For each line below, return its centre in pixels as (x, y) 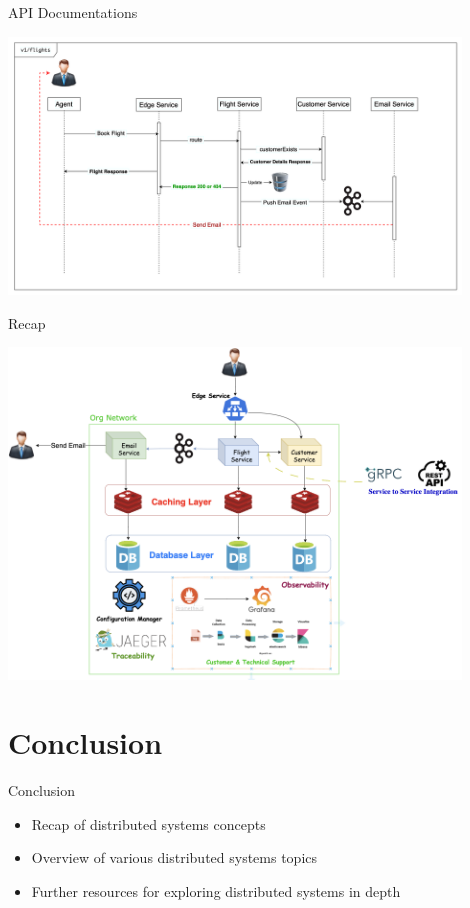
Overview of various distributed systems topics (174, 857)
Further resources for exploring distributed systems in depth (216, 891)
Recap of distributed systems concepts (148, 823)
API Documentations (73, 12)
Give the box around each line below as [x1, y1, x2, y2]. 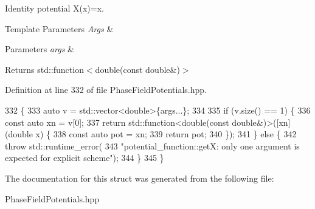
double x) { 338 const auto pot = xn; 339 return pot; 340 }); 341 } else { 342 [8, 128, 297, 140]
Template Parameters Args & [5, 22, 114, 35]
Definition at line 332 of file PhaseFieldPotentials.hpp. [5, 83, 207, 96]
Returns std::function [5, 63, 84, 75]
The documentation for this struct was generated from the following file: [5, 171, 274, 184]
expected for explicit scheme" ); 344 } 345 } [5, 151, 164, 164]
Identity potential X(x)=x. [5, 2, 104, 14]
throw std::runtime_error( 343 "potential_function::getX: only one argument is [5, 139, 300, 152]
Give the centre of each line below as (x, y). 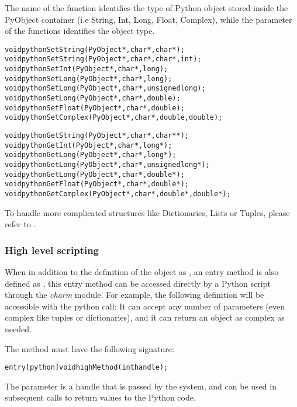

* **Work instructions**: The answer should contain all the material above, copied exactly, and no images.

* **Output for this exercise**:
For each line below, return its centre in pixels as (x, y) 
Overview of various distributed systems topics (174, 857)
Further resources for exploring distributed systems in depth (216, 891)
Recap of distributed systems concepts (148, 823)
API Documentations (73, 12)
Give the box around each line below as [x1, y1, x2, y2]. 
double x) { 338 const auto pot = xn; 339 return pot; 340 }); 341 } else { 342 [8, 128, 297, 140]
Template Parameters Args & [5, 22, 114, 35]
Definition at line 332 of file PhaseFieldPotentials.hpp. [5, 83, 207, 96]
Returns std::function [5, 63, 84, 75]
The documentation for this struct was generated from the following file: [5, 171, 274, 184]
expected for explicit scheme" ); 344 } 345 } [5, 151, 164, 164]
Identity potential X(x)=x. [5, 2, 104, 14]
throw std::runtime_error( 343 "potential_function::getX: only one argument is [5, 139, 300, 152]
Give the centre of each line below as (x, y). 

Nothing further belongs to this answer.